Chalmers’ multi-billion-dollar US super tax motivation

There is a good reason why the Treasurer, Jim Chalmers, said he would be raising issues with section 899 of the Trump Administration’s One Big Beautiful Bill with his US counterpart – the billions of dollars of exposure to US assets held by Australian superannuation funds.
Chalmers said ahead of a telephone conversation with US Treasury Secretary, Scott Bessant, that he would be raising section 899 of the US bill because it posed risk to Australian investments in the US.
“I intend to raise section 899 of the so‑called One Big Beautiful Bill, which does pose a risk to the very substantial investments that Australians, particularly Australian super funds but also the Future Fund and other institutional investors are making in the US,” Chalmers said.
“That flow of investment is a really important part of the mutually beneficial two‑way economic relationship.”
The magnitude of the potential impact of the US legislation was laid bare earlier this year by industry superannuation funds which attended the Australian Superannuation Investment Summit in the US, in February.
Answering questions on notice from the Senate Economics References Committee, Australia’s largest industry fund, AustralianSuper, justified its attendance at the summit by referencing the scale of its investment in the US.
“The US is AustralianSuper’s largest investment market outside of Australia. AustralianSuper has an overseas office located in New York.
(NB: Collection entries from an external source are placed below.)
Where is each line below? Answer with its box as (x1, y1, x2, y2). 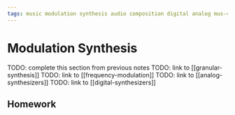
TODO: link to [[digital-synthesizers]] (50, 78, 156, 86)
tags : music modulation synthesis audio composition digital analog (7, 10, 211, 17)
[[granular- (191, 63, 222, 72)
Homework (7, 98, 57, 110)
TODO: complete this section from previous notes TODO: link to (7, 63, 190, 72)
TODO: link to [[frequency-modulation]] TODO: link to (41, 70, 194, 79)
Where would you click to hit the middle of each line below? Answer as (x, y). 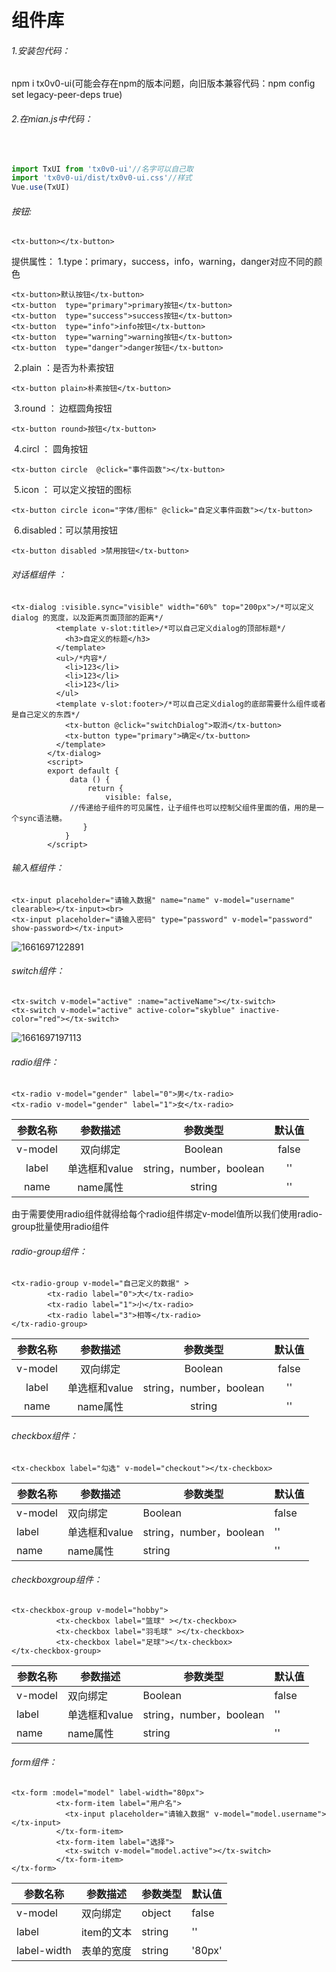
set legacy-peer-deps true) (67, 95)
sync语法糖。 (43, 818)
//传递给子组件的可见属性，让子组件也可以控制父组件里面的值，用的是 (193, 807)
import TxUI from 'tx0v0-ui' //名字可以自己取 (102, 169)
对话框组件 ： (39, 575)
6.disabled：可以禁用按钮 (66, 530)
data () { (90, 779)
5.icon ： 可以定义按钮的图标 (72, 490)
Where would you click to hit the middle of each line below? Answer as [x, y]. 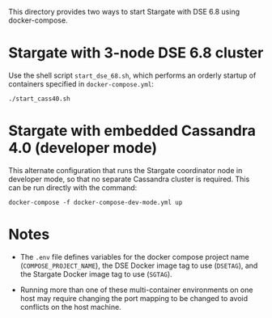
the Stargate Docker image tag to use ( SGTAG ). [96, 273]
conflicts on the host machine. [70, 307]
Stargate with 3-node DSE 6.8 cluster [136, 53]
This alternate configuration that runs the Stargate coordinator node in [125, 170]
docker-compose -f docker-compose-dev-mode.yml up [96, 202]
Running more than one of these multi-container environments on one [136, 290]
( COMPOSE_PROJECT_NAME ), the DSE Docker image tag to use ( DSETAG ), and [139, 265]
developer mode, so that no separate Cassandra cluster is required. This [129, 179]
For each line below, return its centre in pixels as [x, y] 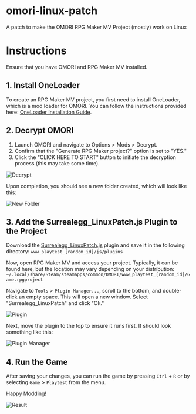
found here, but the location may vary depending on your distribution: [90, 269]
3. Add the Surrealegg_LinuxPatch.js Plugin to [92, 222]
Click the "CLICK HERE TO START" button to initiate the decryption [95, 157]
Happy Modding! [26, 393]
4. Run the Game [37, 362]
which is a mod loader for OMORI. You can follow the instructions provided [96, 106]
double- [172, 291]
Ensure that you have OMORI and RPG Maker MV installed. [77, 67]
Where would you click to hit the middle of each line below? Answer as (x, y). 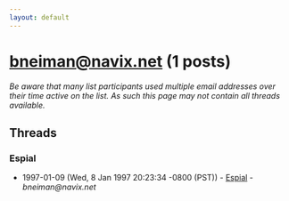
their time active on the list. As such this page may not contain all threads (145, 95)
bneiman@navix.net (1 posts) (120, 61)
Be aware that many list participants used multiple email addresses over (143, 86)
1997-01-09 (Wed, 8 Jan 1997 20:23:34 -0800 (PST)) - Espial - (138, 178)
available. (28, 105)
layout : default (39, 17)

Currently the fund invests more than US$80 billion of members’ assets in the US market, and this is expected to grow significantly in the future,” the fund said.
Other major funds including Cbus and Aware Super gave similar explanations for their attendance the US with Aware Super stating that its diversified global investment strategy includes direct and indirect investments across multiple asset classes.
“The US is the second largest geographic exposure in our investment portfolio,” the Aware Super response said.
For its part, big hospitals sector fund, HESTA said it and its members “have significant portfolio exposure of more than $28 billion in the US including listed and unlisted investments”.
Section 899 of the US legislation imposes additional taxes on companies and investors from countries that the US deems to have punitive tax policies, with Australia being added to the list because of the so-called Google tax.









Has Aust Super been on the phone to Jim reminding him of all the donations that they send to the Labor Party?
If my super fund had the equivalent invested in “planet USA” as Aussie Super does, an amount that dwarfs many other super funds total AUM, I’d be pretty concerned if they didn’t have boots on the ground managing these vast sums and asset classes directly, not from an ivory tower in CBD Sydney or Melbourne.